When the child—who’s put up with as much as he can handle—finally comes to tell the parent the honest truth, he hears, in effect, “Stop bringing me your problems!” According to one researcher’s work, parents are ten times more likely to chastise a child for tattling than they are to chide a child who lied.
Kids pick up on the power of “Don’t Tell” and learn they can silence one another with it. By the middle years of elementary school, being labeled a tattler is about the worst thing a kid can be called on the playground. So a child considering reporting a problem to an adult not only faces peer condemnation as a traitor and the schoolyard equivalent of the death penalty—ostracism—but he also recalls every time he’s heard teachers and parents say, “Work it out on your own.”
Each year, the problems kids deal with become exponentially bigger. They watch other kids vandalize walls, shoplift, cut class, and climb fences into places they shouldn’t be. To tattle about any of it is to act like a little kid, mortifying to any self-respecting tweener. Keeping their mouth shut is easy; they’ve been encouraged to do so since they were little.

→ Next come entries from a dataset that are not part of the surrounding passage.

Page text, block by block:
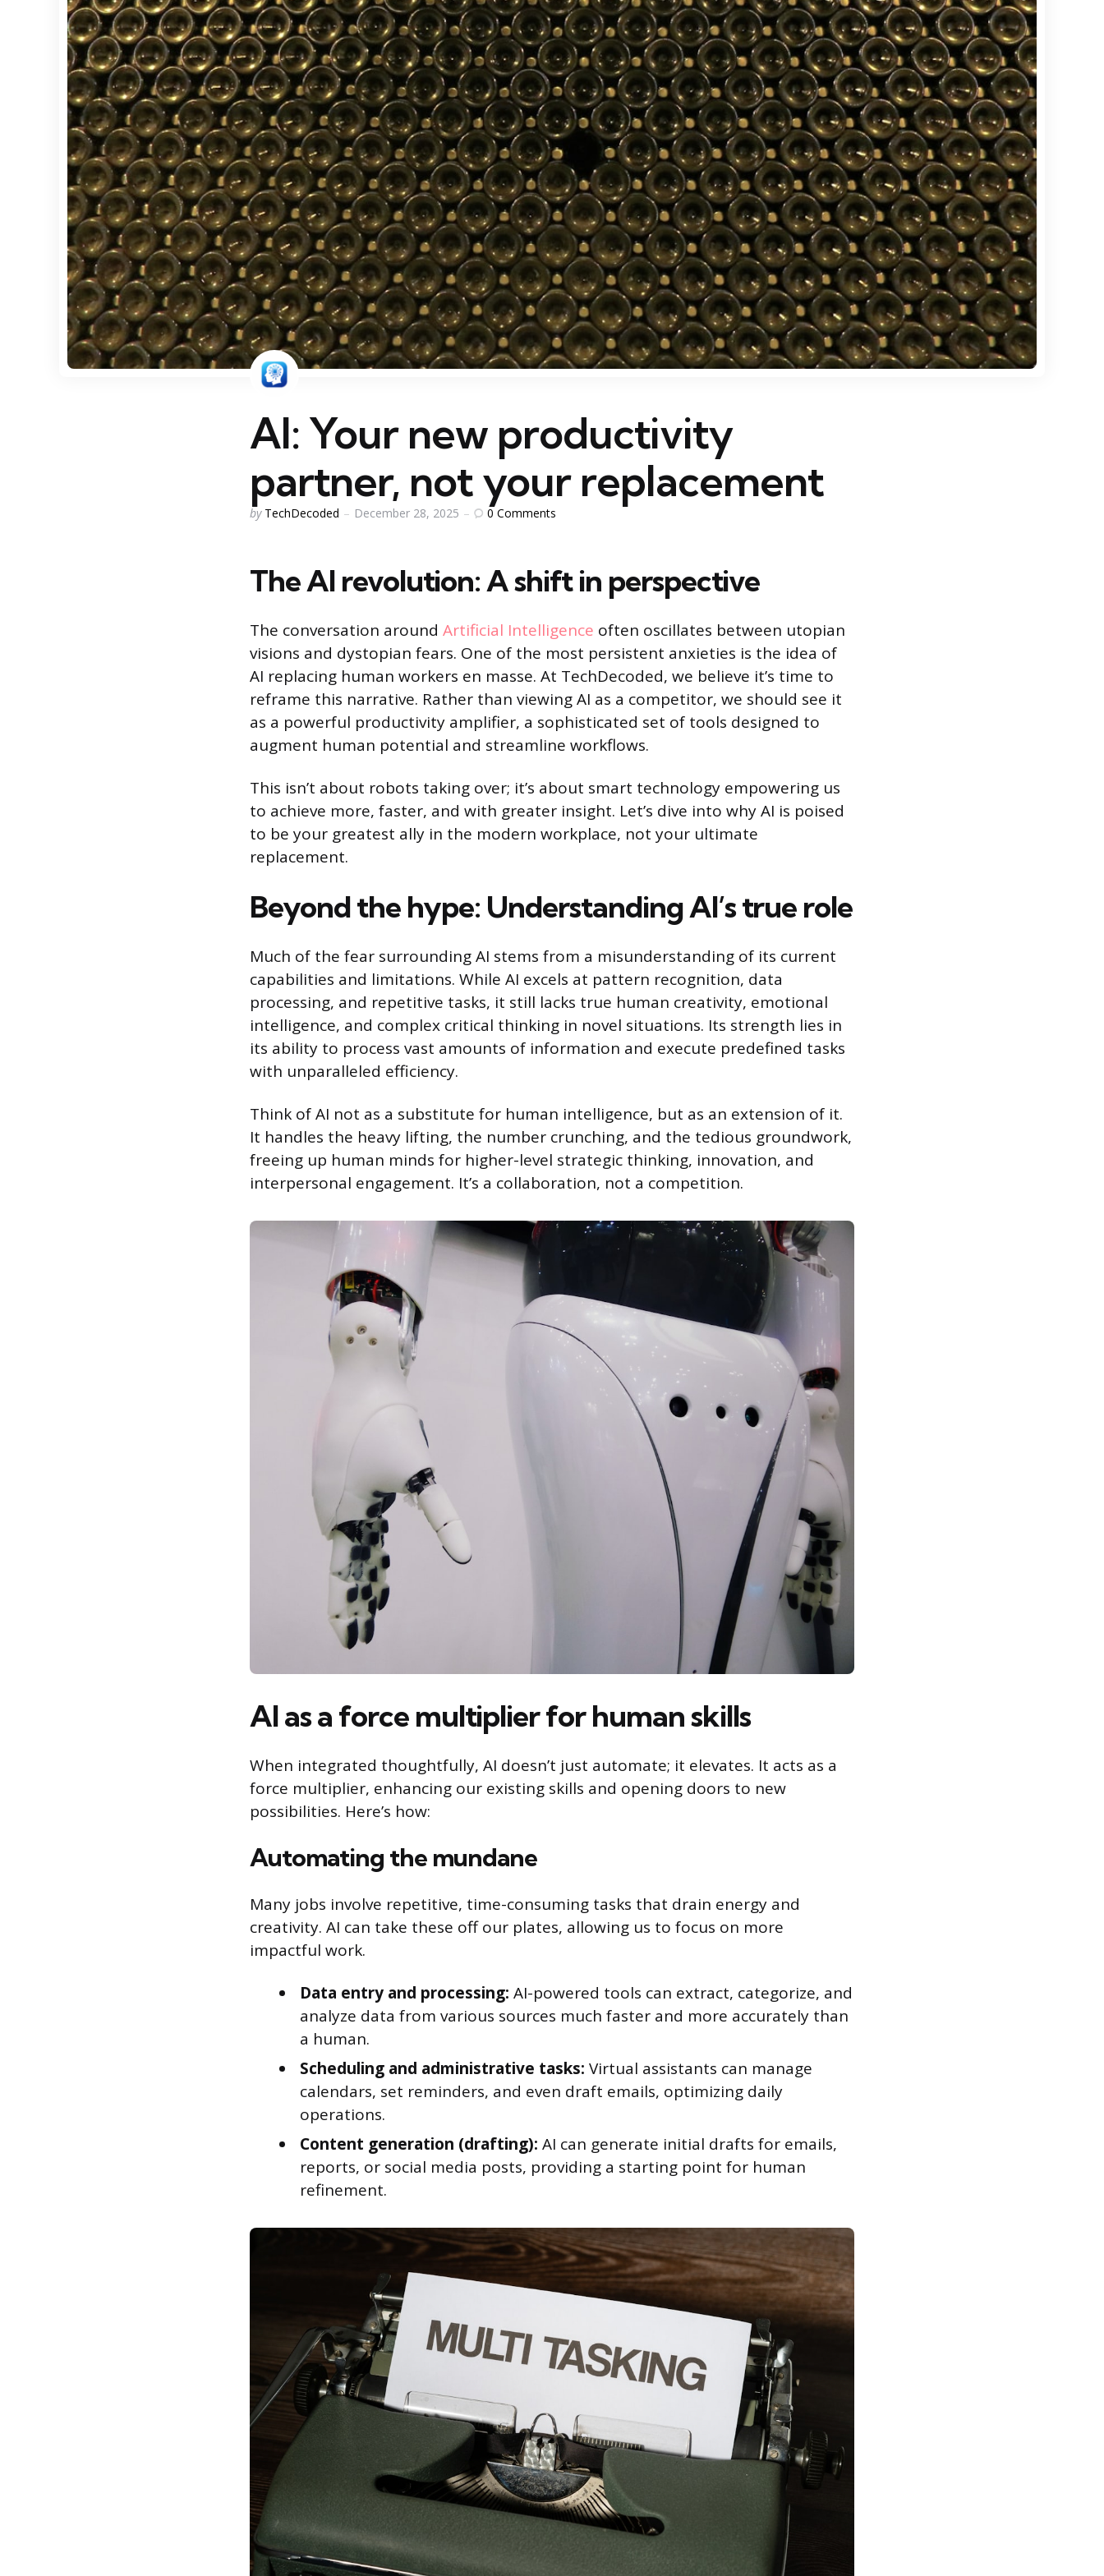
AI: Your new productivity
partner, not your replacement
Posted
by TechDecoded December 28, 2025 0 Comments
The AI revolution: A shift in perspective
The conversation around Artificial Intelligence often oscillates between utopian
visions and dystopian fears. One of the most persistent anxieties is the idea of
AI replacing human workers en masse. At TechDecoded, we believe it’s time to
reframe this narrative. Rather than viewing AI as a competitor, we should see it
as a powerful productivity amplifier, a sophisticated set of tools designed to
augment human potential and streamline workflows.
This isn’t about robots taking over; it’s about smart technology empowering us
to achieve more, faster, and with greater insight. Let’s dive into why AI is poised
to be your greatest ally in the modern workplace, not your ultimate
replacement.
Beyond the hype: Understanding AI’s true role
Much of the fear surrounding AI stems from a misunderstanding of its current
capabilities and limitations. While AI excels at pattern recognition, data
processing, and repetitive tasks, it still lacks true human creativity, emotional
intelligence, and complex critical thinking in novel situations. Its strength lies in
its ability to process vast amounts of information and execute predefined tasks
with unparalleled efficiency.
Think of AI not as a substitute for human intelligence, but as an extension of it.
It handles the heavy lifting, the number crunching, and the tedious groundwork,
freeing up human minds for higher-level strategic thinking, innovation, and
interpersonal engagement. It’s a collaboration, not a competition.
AI as a force multiplier for human skills
When integrated thoughtfully, AI doesn’t just automate; it elevates. It acts as a
force multiplier, enhancing our existing skills and opening doors to new
possibilities. Here’s how:
Automating the mundane
Many jobs involve repetitive, time-consuming tasks that drain energy and
creativity. AI can take these off our plates, allowing us to focus on more
impactful work.
Data entry and processing: AI-powered tools can extract, categorize, and
analyze data from various sources much faster and more accurately than
a human.
Scheduling and administrative tasks: Virtual assistants can manage
calendars, set reminders, and even draft emails, optimizing daily
operations.
Content generation (drafting): AI can generate initial drafts for emails,
reports, or social media posts, providing a starting point for human
refinement.

The era of holding information back from parents has begun.
For two decades, parents have rated “honesty” as the trait they most want in their children. Other traits, such as confidence or good judgment, don’t even come close. On paper, the kids are getting this message. In surveys, 98% said that trust and honesty were essential in a personal relationship. Depending on their age, 96% to 98% will say lying is morally wrong.